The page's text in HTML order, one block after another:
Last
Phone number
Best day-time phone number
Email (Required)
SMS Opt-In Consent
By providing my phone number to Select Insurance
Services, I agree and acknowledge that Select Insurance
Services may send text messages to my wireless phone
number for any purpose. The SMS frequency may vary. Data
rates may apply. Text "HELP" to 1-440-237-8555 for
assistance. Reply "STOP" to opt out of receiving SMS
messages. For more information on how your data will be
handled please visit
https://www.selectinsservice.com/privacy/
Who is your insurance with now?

┄┄┄┄┄┄┄┄┄┄┄┄┄┄┄┄┄┄┄┄

> _Exercise directions_: Output the entries verbatim.

> _Result of the task_:
The page's text in HTML order, one block after another:
Last
Phone number
Best day-time phone number
Email (Required)
SMS Opt-In Consent
By providing my phone number to Select Insurance
Services, I agree and acknowledge that Select Insurance
Services may send text messages to my wireless phone
number for any purpose. The SMS frequency may vary. Data
rates may apply. Text "HELP" to 1-440-237-8555 for
assistance. Reply "STOP" to opt out of receiving SMS
messages. For more information on how your data will be
handled please visit
https://www.selectinsservice.com/privacy/
Who is your insurance with now?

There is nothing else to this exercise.